WHAT THE EXERCISE ASKS =
Return each line of the data below exactly, omitting any pictures.

Source records =

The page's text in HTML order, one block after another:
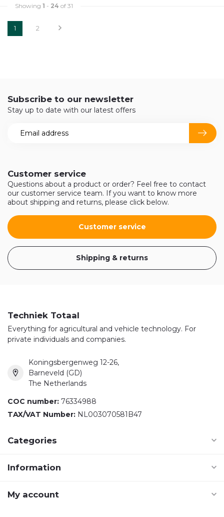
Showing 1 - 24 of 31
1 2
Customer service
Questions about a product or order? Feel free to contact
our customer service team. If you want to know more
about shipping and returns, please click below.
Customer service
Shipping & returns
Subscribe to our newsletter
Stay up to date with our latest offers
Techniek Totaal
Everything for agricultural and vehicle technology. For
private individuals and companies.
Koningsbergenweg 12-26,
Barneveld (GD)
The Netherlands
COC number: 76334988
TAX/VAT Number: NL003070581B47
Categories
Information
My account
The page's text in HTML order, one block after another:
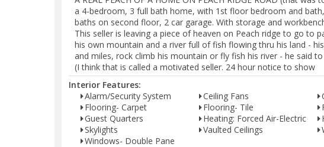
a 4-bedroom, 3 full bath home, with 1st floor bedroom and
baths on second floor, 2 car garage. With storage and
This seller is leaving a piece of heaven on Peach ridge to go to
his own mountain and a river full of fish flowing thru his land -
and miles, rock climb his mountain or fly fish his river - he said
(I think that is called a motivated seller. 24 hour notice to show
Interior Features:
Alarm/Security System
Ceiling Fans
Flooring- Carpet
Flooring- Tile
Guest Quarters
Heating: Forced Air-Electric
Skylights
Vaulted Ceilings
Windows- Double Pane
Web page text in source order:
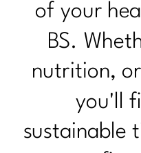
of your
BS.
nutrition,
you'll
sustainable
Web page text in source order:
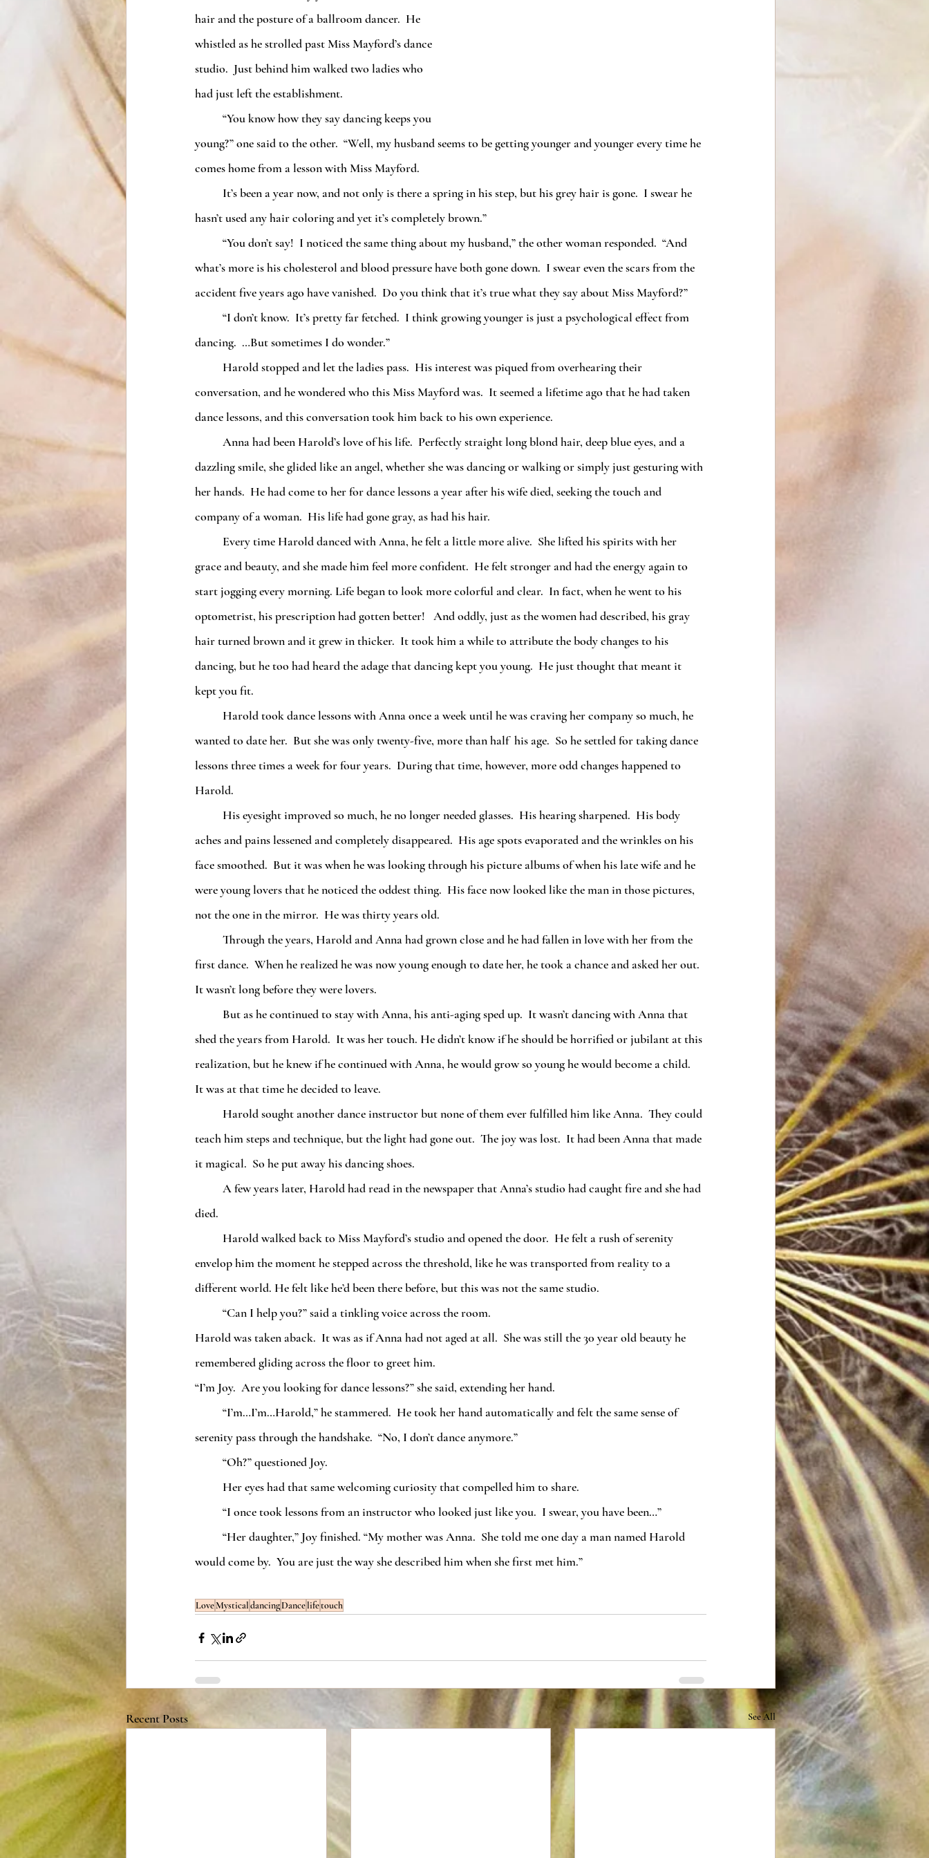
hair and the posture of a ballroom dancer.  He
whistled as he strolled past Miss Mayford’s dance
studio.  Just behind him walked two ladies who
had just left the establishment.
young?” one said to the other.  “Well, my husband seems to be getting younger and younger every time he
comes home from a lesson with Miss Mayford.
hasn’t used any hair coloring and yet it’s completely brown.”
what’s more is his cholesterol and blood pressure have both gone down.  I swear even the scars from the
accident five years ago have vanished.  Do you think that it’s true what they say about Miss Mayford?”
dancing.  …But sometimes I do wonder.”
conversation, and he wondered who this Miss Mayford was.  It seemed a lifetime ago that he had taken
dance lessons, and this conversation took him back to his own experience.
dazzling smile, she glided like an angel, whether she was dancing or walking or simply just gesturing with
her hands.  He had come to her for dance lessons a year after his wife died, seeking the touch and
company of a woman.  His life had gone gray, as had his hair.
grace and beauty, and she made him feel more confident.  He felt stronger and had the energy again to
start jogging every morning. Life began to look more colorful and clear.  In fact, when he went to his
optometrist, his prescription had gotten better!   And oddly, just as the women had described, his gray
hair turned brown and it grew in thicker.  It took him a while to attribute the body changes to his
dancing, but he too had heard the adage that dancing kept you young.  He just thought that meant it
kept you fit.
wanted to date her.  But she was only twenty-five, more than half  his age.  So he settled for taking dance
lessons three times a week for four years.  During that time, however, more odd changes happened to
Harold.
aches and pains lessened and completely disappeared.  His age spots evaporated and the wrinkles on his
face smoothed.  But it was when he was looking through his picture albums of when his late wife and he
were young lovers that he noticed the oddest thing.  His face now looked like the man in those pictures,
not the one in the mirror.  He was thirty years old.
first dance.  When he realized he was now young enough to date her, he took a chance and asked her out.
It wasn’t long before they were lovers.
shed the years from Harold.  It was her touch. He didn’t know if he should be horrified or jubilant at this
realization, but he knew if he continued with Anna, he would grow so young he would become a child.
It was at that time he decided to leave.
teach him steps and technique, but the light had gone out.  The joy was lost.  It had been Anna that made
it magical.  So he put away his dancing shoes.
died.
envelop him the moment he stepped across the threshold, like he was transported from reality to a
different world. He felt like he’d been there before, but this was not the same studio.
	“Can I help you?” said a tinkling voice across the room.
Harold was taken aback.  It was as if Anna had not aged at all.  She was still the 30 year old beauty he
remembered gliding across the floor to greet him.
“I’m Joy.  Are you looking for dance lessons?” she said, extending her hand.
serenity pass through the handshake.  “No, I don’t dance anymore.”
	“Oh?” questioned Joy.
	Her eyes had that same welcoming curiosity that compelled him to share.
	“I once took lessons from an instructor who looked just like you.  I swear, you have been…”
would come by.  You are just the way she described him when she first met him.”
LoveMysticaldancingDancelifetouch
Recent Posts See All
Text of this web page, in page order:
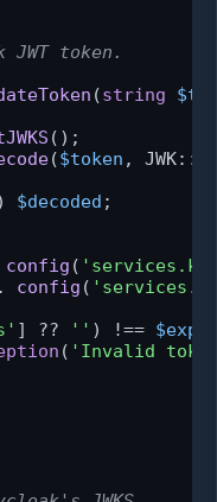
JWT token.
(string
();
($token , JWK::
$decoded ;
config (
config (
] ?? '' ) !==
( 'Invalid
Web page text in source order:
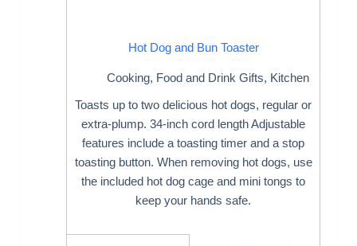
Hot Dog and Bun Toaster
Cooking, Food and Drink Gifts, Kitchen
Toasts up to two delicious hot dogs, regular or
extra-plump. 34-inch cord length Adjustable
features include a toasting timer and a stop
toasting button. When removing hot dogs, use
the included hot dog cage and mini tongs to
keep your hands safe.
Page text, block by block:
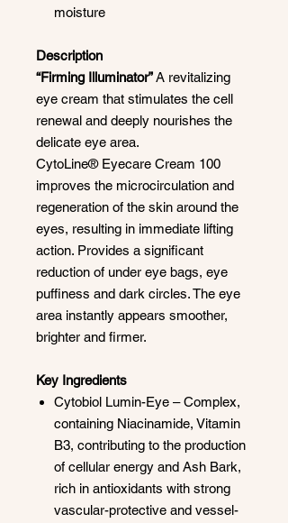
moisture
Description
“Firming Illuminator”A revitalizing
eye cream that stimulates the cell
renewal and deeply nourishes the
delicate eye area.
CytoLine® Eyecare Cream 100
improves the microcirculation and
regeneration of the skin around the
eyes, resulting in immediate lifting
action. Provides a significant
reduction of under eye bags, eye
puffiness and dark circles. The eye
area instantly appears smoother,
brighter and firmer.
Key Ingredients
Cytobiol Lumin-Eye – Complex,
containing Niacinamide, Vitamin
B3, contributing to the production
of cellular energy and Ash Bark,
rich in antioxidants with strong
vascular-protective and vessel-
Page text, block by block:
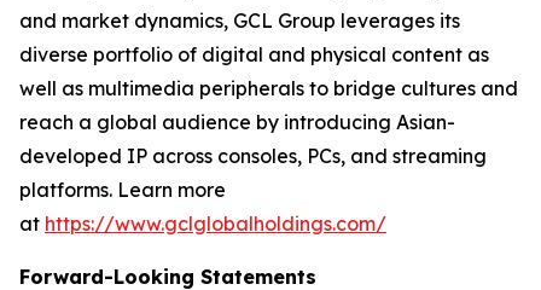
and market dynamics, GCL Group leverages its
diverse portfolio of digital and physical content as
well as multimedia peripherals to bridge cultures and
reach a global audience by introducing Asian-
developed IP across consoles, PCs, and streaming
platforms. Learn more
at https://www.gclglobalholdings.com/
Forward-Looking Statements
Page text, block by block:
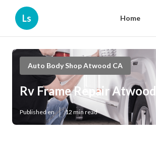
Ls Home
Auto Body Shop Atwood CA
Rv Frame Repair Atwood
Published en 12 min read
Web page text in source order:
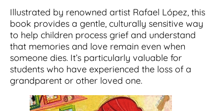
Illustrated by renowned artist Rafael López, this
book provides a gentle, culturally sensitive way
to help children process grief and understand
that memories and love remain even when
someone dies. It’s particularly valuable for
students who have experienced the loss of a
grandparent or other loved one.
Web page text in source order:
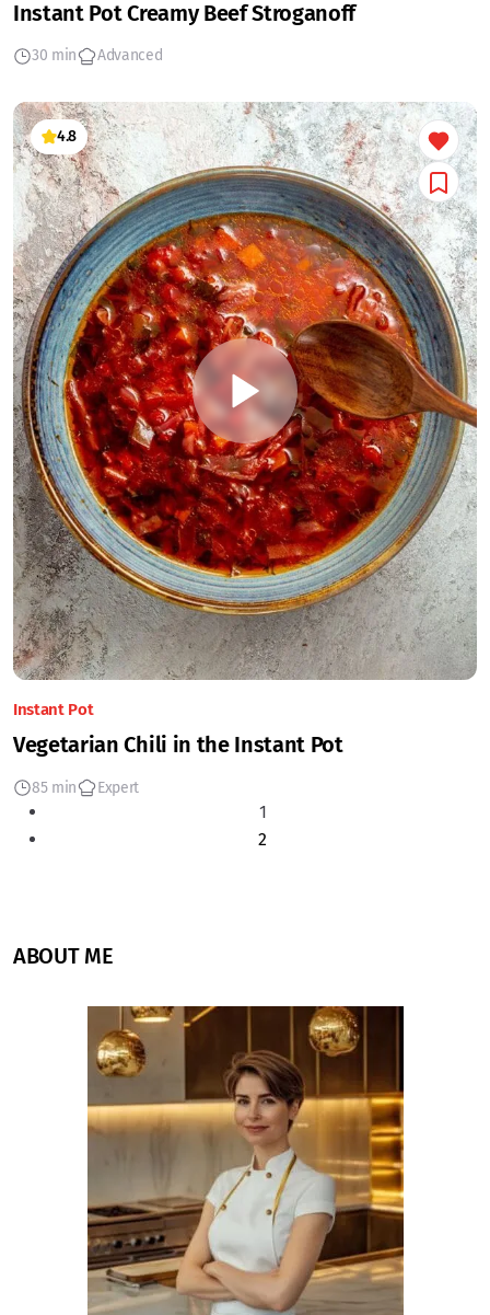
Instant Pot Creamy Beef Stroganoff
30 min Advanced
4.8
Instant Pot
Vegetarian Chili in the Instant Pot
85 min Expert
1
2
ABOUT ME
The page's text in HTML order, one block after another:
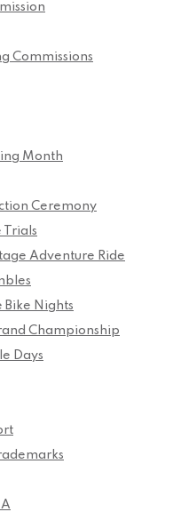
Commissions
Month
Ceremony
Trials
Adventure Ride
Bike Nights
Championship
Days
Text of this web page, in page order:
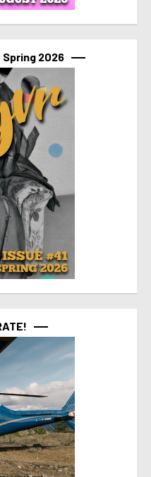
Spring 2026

THE ANSWER =
The page's text in HTML order, one block after another:
Showing 1 - 24 of 31
1 2
Customer service
Questions about a product or order? Feel free to contact
our customer service team. If you want to know more
about shipping and returns, please click below.
Customer service
Shipping & returns
Subscribe to our newsletter
Stay up to date with our latest offers
Techniek Totaal
Everything for agricultural and vehicle technology. For
private individuals and companies.
Koningsbergenweg 12-26,
Barneveld (GD)
The Netherlands
COC number: 76334988
TAX/VAT Number: NL003070581B47
Categories
Information
My account
The page's text in HTML order, one block after another:
a 4-bedroom, 3 full bath home, with 1st floor bedroom and
baths on second floor, 2 car garage. With storage and
This seller is leaving a piece of heaven on Peach ridge to go to
his own mountain and a river full of fish flowing thru his land -
and miles, rock climb his mountain or fly fish his river - he said
(I think that is called a motivated seller. 24 hour notice to show
Interior Features:
Alarm/Security System
Ceiling Fans
Flooring- Carpet
Flooring- Tile
Guest Quarters
Heating: Forced Air-Electric
Skylights
Vaulted Ceilings
Windows- Double Pane
Web page text in source order:
of your
BS.
nutrition,
you'll
sustainable
Web page text in source order:
hair and the posture of a ballroom dancer.  He
whistled as he strolled past Miss Mayford’s dance
studio.  Just behind him walked two ladies who
had just left the establishment.
young?” one said to the other.  “Well, my husband seems to be getting younger and younger every time he
comes home from a lesson with Miss Mayford.
hasn’t used any hair coloring and yet it’s completely brown.”
what’s more is his cholesterol and blood pressure have both gone down.  I swear even the scars from the
accident five years ago have vanished.  Do you think that it’s true what they say about Miss Mayford?”
dancing.  …But sometimes I do wonder.”
conversation, and he wondered who this Miss Mayford was.  It seemed a lifetime ago that he had taken
dance lessons, and this conversation took him back to his own experience.
dazzling smile, she glided like an angel, whether she was dancing or walking or simply just gesturing with
her hands.  He had come to her for dance lessons a year after his wife died, seeking the touch and
company of a woman.  His life had gone gray, as had his hair.
grace and beauty, and she made him feel more confident.  He felt stronger and had the energy again to
start jogging every morning. Life began to look more colorful and clear.  In fact, when he went to his
optometrist, his prescription had gotten better!   And oddly, just as the women had described, his gray
hair turned brown and it grew in thicker.  It took him a while to attribute the body changes to his
dancing, but he too had heard the adage that dancing kept you young.  He just thought that meant it
kept you fit.
wanted to date her.  But she was only twenty-five, more than half  his age.  So he settled for taking dance
lessons three times a week for four years.  During that time, however, more odd changes happened to
Harold.
aches and pains lessened and completely disappeared.  His age spots evaporated and the wrinkles on his
face smoothed.  But it was when he was looking through his picture albums of when his late wife and he
were young lovers that he noticed the oddest thing.  His face now looked like the man in those pictures,
not the one in the mirror.  He was thirty years old.
first dance.  When he realized he was now young enough to date her, he took a chance and asked her out.
It wasn’t long before they were lovers.
shed the years from Harold.  It was her touch. He didn’t know if he should be horrified or jubilant at this
realization, but he knew if he continued with Anna, he would grow so young he would become a child.
It was at that time he decided to leave.
teach him steps and technique, but the light had gone out.  The joy was lost.  It had been Anna that made
it magical.  So he put away his dancing shoes.
died.
envelop him the moment he stepped across the threshold, like he was transported from reality to a
different world. He felt like he’d been there before, but this was not the same studio.
	“Can I help you?” said a tinkling voice across the room.
Harold was taken aback.  It was as if Anna had not aged at all.  She was still the 30 year old beauty he
remembered gliding across the floor to greet him.
“I’m Joy.  Are you looking for dance lessons?” she said, extending her hand.
serenity pass through the handshake.  “No, I don’t dance anymore.”
	“Oh?” questioned Joy.
	Her eyes had that same welcoming curiosity that compelled him to share.
	“I once took lessons from an instructor who looked just like you.  I swear, you have been…”
would come by.  You are just the way she described him when she first met him.”
LoveMysticaldancingDancelifetouch
Recent Posts See All
Text of this web page, in page order:
JWT token.
(string
();
($token , JWK::
$decoded ;
config (
config (
] ?? '' ) !==
( 'Invalid
Web page text in source order:
Hot Dog and Bun Toaster
Cooking, Food and Drink Gifts, Kitchen
Toasts up to two delicious hot dogs, regular or
extra-plump. 34-inch cord length Adjustable
features include a toasting timer and a stop
toasting button. When removing hot dogs, use
the included hot dog cage and mini tongs to
keep your hands safe.
Page text, block by block:
moisture
Description
“Firming Illuminator”A revitalizing
eye cream that stimulates the cell
renewal and deeply nourishes the
delicate eye area.
CytoLine® Eyecare Cream 100
improves the microcirculation and
regeneration of the skin around the
eyes, resulting in immediate lifting
action. Provides a significant
reduction of under eye bags, eye
puffiness and dark circles. The eye
area instantly appears smoother,
brighter and firmer.
Key Ingredients
Cytobiol Lumin-Eye – Complex,
containing Niacinamide, Vitamin
B3, contributing to the production
of cellular energy and Ash Bark,
rich in antioxidants with strong
vascular-protective and vessel-
Page text, block by block:
and market dynamics, GCL Group leverages its
diverse portfolio of digital and physical content as
well as multimedia peripherals to bridge cultures and
reach a global audience by introducing Asian-
developed IP across consoles, PCs, and streaming
platforms. Learn more
at https://www.gclglobalholdings.com/
Forward-Looking Statements
Page text, block by block:
Ls Home
Auto Body Shop Atwood CA
Rv Frame Repair Atwood
Published en 12 min read
Web page text in source order:
Illustrated by renowned artist Rafael López, this
book provides a gentle, culturally sensitive way
to help children process grief and understand
that memories and love remain even when
someone dies. It’s particularly valuable for
students who have experienced the loss of a
grandparent or other loved one.
Web page text in source order:
Instant Pot Creamy Beef Stroganoff
30 min Advanced
4.8
Instant Pot
Vegetarian Chili in the Instant Pot
85 min Expert
1
2
ABOUT ME
The page's text in HTML order, one block after another:
Commissions
Month
Ceremony
Trials
Adventure Ride
Bike Nights
Championship
Days
Text of this web page, in page order:
Spring 2026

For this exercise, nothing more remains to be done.